TASK INPUTS:
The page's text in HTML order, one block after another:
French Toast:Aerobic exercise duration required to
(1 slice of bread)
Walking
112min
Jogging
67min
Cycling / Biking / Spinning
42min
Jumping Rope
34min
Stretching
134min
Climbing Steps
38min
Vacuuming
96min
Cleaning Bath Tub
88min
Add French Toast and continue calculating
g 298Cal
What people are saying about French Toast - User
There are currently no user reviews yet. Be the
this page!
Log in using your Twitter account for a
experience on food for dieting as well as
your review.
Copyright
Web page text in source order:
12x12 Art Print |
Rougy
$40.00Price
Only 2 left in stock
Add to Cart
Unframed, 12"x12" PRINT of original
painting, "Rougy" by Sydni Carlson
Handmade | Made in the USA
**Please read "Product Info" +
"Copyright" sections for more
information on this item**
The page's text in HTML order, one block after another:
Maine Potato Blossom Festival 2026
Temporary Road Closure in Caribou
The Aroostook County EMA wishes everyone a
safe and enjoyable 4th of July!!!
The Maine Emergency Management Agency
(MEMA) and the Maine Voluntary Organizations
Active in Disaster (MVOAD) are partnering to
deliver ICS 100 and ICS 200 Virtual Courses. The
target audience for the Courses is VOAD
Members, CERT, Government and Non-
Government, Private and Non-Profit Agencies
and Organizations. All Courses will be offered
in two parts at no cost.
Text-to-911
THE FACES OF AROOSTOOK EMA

==

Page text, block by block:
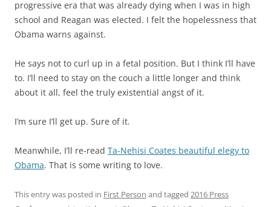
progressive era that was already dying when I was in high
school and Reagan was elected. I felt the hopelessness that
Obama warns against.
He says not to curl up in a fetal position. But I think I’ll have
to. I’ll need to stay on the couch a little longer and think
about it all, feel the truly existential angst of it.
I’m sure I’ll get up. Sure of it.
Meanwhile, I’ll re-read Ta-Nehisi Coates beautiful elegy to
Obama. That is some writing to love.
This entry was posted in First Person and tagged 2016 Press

PROBLEM REQUIREMENTS: A word-for-word copy of the lines above from the one with "Web page text" through the one with "(MEMA) and the Maine Voluntary Organizations", inclusive, is the only output wanted.

RESPONSE FOR THIS EXERCISE:
Web page text in source order:
12x12 Art Print |
Rougy
$40.00Price
Only 2 left in stock
Add to Cart
Unframed, 12"x12" PRINT of original
painting, "Rougy" by Sydni Carlson
Handmade | Made in the USA
**Please read "Product Info" +
"Copyright" sections for more
information on this item**
The page's text in HTML order, one block after another:
Maine Potato Blossom Festival 2026
Temporary Road Closure in Caribou
The Aroostook County EMA wishes everyone a
safe and enjoyable 4th of July!!!
The Maine Emergency Management Agency
(MEMA) and the Maine Voluntary Organizations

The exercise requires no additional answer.